Botox. Fillers. Lasers. The aesthetic options for patients today are endless with more and more treatments available all the time. The “MedSpa” world is booming, and anyone can get in on the expected growth, including dentists. If you’re a dentist and you’re thinking about adding aesthetic treatments to your practice, you should first consider the following:

  1. Scope of Practice. While most medspas provide full body aesthetic treatments, Dentists are limited to providing treatments that are with her or his scope of practice. For example, Botulinum Toxin-A may be prescribed by a dentist, but is limited to the face and neck of patients. This also means that for nurse practitioners working under the supervision of a dentist, they too are limited in practice. While certain other treatments don’t require any specific medical license or training, dentists should evaluate the type of treatments they wish to provide or supervise to ensure it is within their scope of practice.
  2. Ownership. While medspas may be owned by anyone, including non-licensed providers, Dentists must be careful if taking on business partners due to corporate practice of dentistry. Under Florida law, no person other than a Florida licensed dentist, nor any entity other than a professional corporation or limited liability company composed of dentists may employ a dentist in the operation of a dental office. While most aesthetic services are not dental services, a non-dentist may not directly employ a dentist. Violation of these laws will subject the dentist to disciplinary action. If you’re a dentist in Florida, you can legally add limited aesthetic treatments to your practice. If you’re opening a new business with non-dentist partners, however, you will need to be cautious of these laws.

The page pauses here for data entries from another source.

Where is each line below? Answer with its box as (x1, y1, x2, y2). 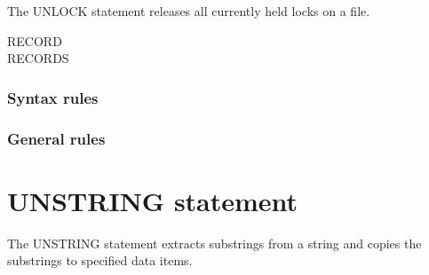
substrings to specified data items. (7, 251, 193, 270)
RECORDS (7, 49, 69, 67)
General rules (7, 127, 106, 149)
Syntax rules (7, 86, 99, 108)
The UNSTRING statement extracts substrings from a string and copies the (7, 233, 422, 252)
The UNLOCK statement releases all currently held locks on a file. (7, 2, 370, 20)
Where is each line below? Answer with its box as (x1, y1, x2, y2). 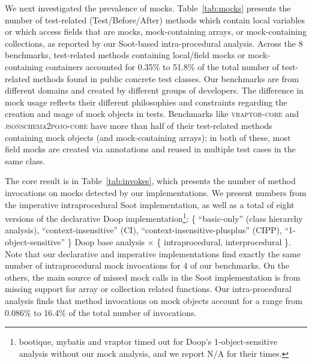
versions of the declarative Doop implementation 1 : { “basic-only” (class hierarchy (5, 210, 303, 224)
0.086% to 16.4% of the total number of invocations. (5, 306, 197, 318)
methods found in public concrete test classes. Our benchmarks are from (32, 72, 299, 85)
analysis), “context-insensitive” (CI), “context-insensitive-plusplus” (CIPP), (5, 224, 282, 236)
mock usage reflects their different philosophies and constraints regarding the (5, 95, 287, 108)
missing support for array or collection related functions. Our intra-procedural (5, 282, 292, 295)
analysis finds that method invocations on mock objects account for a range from (5, 294, 302, 306)
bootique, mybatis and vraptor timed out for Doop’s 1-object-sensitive (19, 335, 278, 348)
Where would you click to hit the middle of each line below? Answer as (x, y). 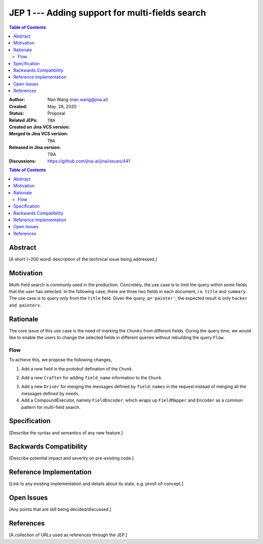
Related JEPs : (23, 120)
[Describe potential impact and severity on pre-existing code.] (71, 458)
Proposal (56, 113)
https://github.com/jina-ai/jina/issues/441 (89, 161)
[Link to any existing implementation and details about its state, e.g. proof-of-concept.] (96, 484)
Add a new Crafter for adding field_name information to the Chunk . (92, 378)
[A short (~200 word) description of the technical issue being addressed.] (83, 259)
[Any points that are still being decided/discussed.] (60, 509)
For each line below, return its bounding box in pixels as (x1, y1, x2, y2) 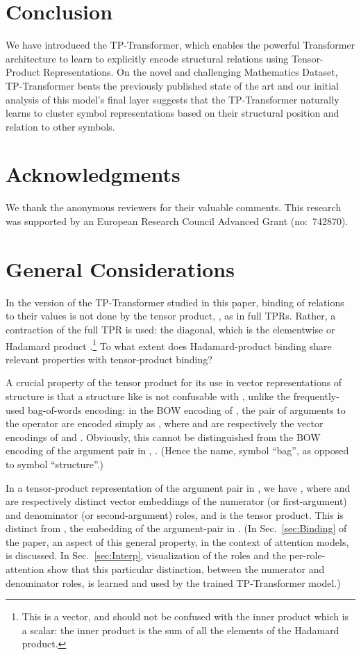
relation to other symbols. (6, 119, 115, 133)
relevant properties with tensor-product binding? (6, 351, 212, 366)
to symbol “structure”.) (6, 456, 104, 471)
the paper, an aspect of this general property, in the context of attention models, (6, 534, 349, 549)
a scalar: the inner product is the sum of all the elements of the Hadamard (22, 622, 339, 637)
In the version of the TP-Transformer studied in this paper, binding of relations (6, 295, 344, 309)
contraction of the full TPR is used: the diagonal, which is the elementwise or (6, 322, 335, 336)
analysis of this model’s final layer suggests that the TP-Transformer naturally (6, 92, 339, 106)
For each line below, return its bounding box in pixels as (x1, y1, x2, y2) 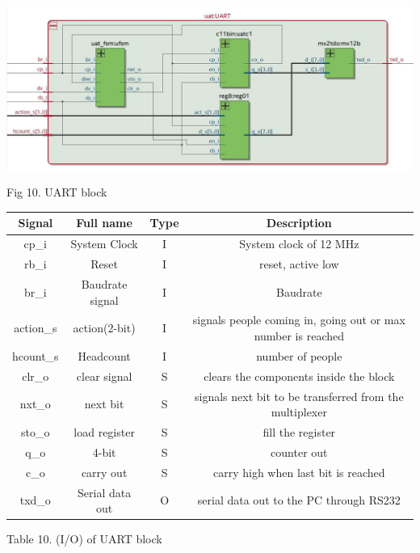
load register (73, 424, 135, 441)
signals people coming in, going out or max (192, 311, 405, 328)
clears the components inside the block (204, 367, 395, 384)
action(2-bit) (73, 319, 136, 336)
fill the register (262, 424, 336, 441)
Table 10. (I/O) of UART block (6, 530, 162, 547)
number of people (256, 347, 342, 364)
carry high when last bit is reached (213, 463, 385, 480)

  3. Keeping Things Separate. Adding aesthetics to your practice carries not only financial risk, but also professional risk. It’s recommended that rather than operate and bill for aesthetic services under your dental practice entity, incorporate a new entity to keep your new business separate from traditional practice.

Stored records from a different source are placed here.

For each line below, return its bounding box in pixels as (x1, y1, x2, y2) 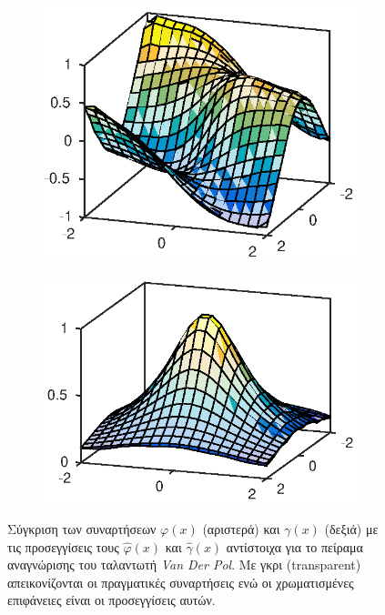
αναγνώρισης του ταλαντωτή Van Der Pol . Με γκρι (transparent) (7, 555, 361, 574)
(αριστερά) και (202, 519, 280, 539)
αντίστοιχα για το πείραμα (226, 537, 363, 556)
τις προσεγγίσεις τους (7, 537, 119, 556)
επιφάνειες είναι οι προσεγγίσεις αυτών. (7, 590, 216, 610)
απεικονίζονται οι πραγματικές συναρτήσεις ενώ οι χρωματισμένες (7, 572, 354, 591)
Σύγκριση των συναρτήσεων (7, 519, 157, 539)
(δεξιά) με (324, 519, 379, 539)
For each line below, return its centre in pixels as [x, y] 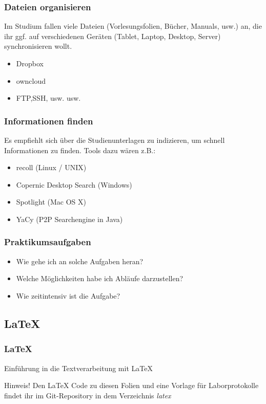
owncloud [31, 80]
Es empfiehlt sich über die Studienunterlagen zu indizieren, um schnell [115, 140]
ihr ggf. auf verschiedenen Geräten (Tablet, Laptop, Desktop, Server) [112, 36]
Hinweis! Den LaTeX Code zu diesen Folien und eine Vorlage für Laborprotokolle [131, 385]
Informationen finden [49, 121]
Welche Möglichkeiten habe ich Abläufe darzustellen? [100, 278]
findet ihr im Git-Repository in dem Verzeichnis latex [88, 395]
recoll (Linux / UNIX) [51, 167]
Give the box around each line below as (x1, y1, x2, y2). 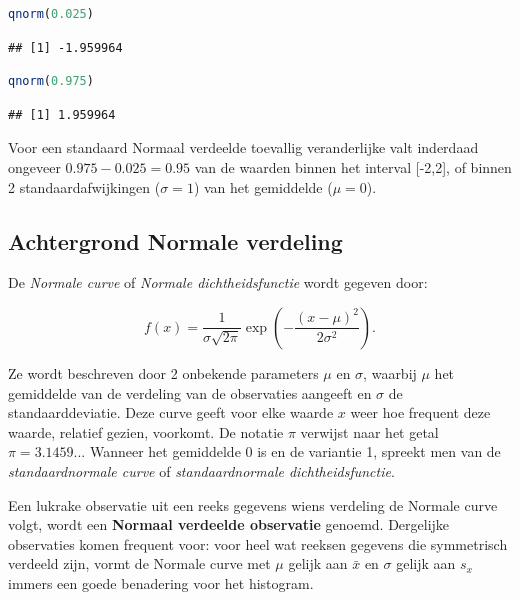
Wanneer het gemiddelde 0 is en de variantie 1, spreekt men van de (89, 441, 501, 462)
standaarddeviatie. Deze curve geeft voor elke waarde (8, 402, 334, 423)
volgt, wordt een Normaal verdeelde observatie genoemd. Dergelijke (8, 514, 450, 535)
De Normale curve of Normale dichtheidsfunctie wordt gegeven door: (8, 272, 428, 293)
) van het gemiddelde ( (193, 176, 333, 197)
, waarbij (363, 362, 417, 383)
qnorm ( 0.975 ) (8, 74, 94, 89)
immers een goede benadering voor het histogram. (8, 572, 314, 593)
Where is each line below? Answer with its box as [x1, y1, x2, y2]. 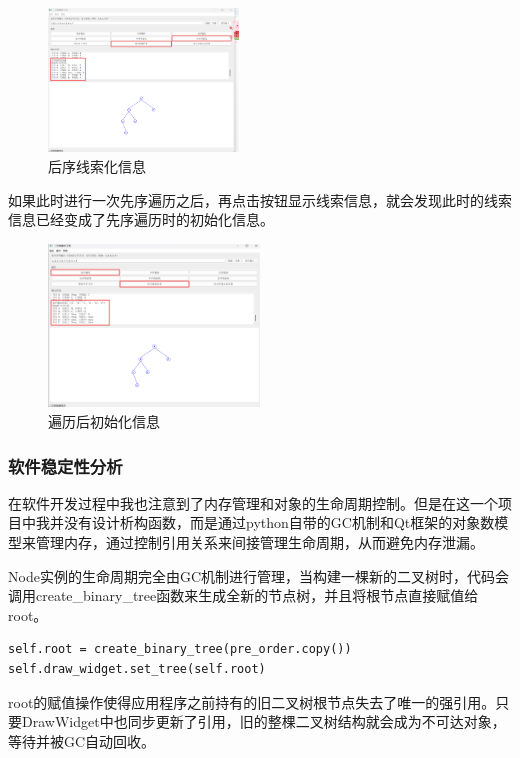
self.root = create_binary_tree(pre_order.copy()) [8, 642, 352, 657]
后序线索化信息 [48, 155, 146, 176]
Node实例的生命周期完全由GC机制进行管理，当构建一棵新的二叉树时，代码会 [8, 565, 509, 586]
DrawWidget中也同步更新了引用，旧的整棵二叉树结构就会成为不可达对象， [21, 711, 506, 732]
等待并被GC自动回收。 [8, 730, 156, 751]
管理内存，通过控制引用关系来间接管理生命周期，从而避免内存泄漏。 [35, 532, 484, 553]
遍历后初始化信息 [48, 411, 160, 432]
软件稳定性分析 [8, 453, 123, 478]
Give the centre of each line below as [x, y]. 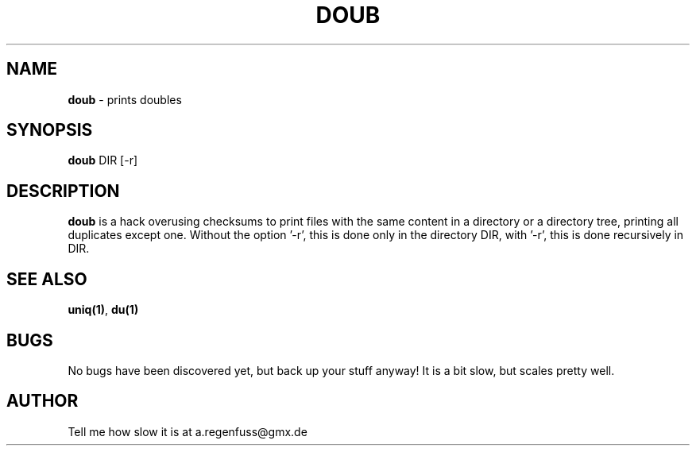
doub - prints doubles [125, 99]
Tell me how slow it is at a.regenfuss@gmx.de [188, 431]
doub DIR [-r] [103, 160]
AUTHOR [43, 401]
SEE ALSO [47, 279]
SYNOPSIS [50, 130]
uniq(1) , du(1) [103, 310]
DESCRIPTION [63, 191]
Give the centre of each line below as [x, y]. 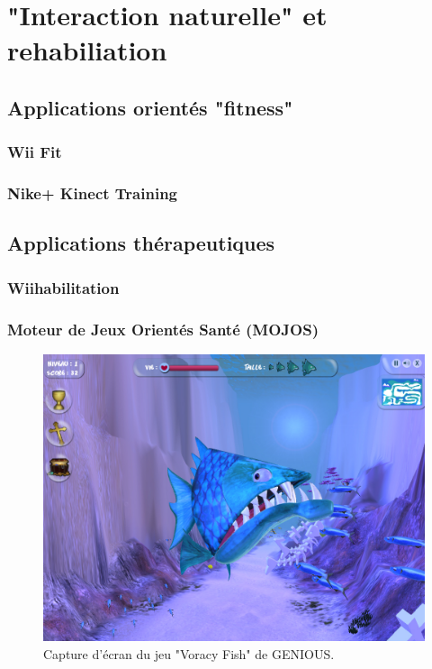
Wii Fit [35, 152]
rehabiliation [87, 50]
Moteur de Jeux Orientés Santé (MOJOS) [163, 329]
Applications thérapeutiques [141, 243]
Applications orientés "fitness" [150, 107]
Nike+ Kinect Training [92, 193]
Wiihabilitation [63, 287]
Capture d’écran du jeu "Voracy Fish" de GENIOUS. [189, 653]
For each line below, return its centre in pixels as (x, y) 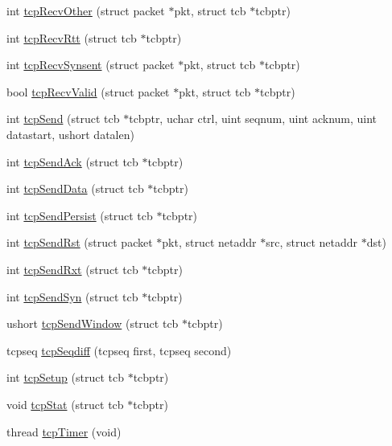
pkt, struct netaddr (209, 242)
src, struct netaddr (312, 242)
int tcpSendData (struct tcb (75, 188)
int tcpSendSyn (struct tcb (72, 296)
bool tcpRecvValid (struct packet (88, 91)
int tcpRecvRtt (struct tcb (72, 37)
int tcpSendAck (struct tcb (72, 161)
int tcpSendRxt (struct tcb (72, 269)
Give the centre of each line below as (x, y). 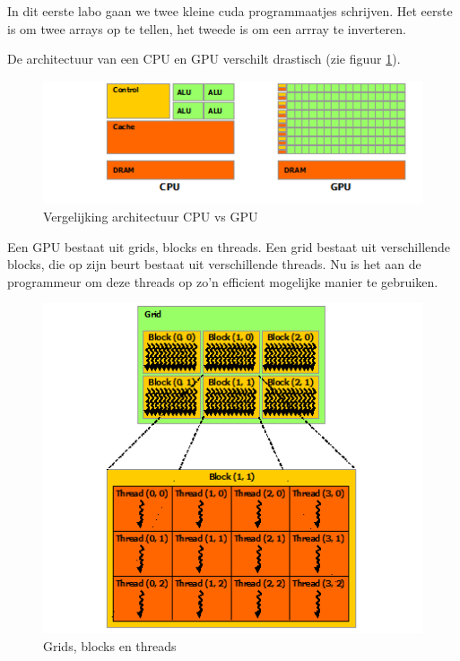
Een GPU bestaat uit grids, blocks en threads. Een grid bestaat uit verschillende (229, 246)
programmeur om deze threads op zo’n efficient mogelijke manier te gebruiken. (223, 281)
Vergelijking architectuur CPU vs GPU (151, 217)
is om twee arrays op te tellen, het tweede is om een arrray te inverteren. (207, 28)
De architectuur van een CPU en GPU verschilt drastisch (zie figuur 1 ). (204, 59)
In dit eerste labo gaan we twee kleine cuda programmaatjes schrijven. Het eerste (230, 11)
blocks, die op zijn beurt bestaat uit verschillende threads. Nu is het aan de (214, 264)
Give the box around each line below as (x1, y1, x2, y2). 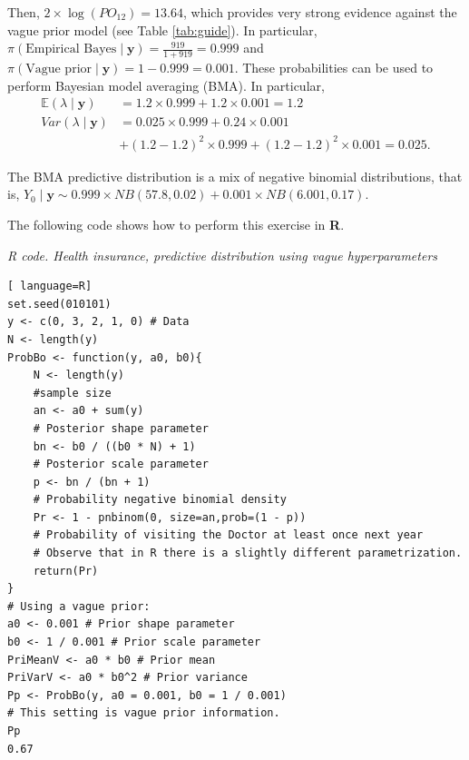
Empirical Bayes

  4. Regulatory Compliance. Although aesthetic treatments are primarily elective and paid in cash, certain Florida laws still apply to dentists, patients, and marketing and referral arrangements. Dentists must maintain compliance with the Florida Patient Brokering Act when it comes to marketing or referral arrangements. Understanding these laws and exceptions is significant when it comes to avoiding scrutiny.

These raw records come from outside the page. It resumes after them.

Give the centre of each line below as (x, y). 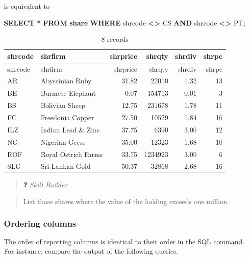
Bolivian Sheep (63, 105)
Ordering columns (40, 223)
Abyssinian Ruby (66, 81)
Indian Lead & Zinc (70, 129)
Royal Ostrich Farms (72, 154)
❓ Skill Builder (45, 185)
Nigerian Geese (63, 142)
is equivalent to (27, 6)
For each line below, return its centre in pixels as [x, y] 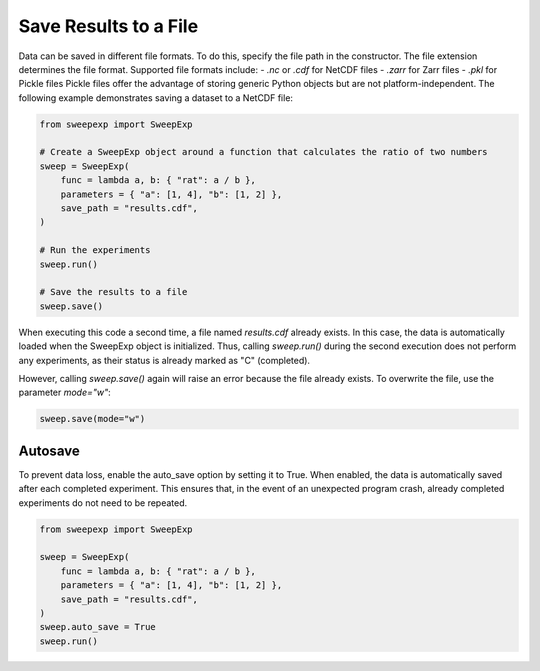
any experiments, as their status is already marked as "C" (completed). [164, 360]
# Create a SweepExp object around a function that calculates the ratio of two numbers [264, 152]
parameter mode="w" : [65, 392]
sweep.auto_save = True [98, 627]
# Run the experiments [95, 250]
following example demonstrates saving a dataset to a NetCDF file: [156, 97]
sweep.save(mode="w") [92, 419]
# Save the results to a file [113, 292]
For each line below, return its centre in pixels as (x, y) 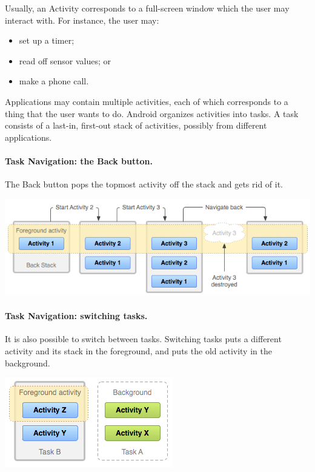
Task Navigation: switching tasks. (76, 316)
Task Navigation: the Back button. (79, 160)
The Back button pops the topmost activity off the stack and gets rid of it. (144, 184)
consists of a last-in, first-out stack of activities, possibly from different (136, 125)
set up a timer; (47, 40)
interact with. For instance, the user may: (82, 20)
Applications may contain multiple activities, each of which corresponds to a (147, 101)
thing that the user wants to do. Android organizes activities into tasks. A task (152, 113)

  5. HIPAA. While it may seem obvious, many believe that because aesthetic services are elective, patient confidentiality does not apply. That is simply not true and providers must maintain compliance with HIPAA, even for such elective treatments.
  6. Training. Anytime a medical business is expanded with the addition of new services, it is vitally important to be well-trained and educated in delivering such treatments. Even if you are not individually performing a treatment that you supervise, it is highly recommended that you be trained in such procedures. Aesthetic and elective services are just as highly litigated by unhappy patients and patients that feel as though a treatment resulted in negative outcomes. Even as a supervising providing, your license is at risk.

While there are many more considerations to adding aesthetic services to your dental practice, the above stated would be sufficient to get a dentist in Florida started on the path to adding a new line of business to their traditional practice.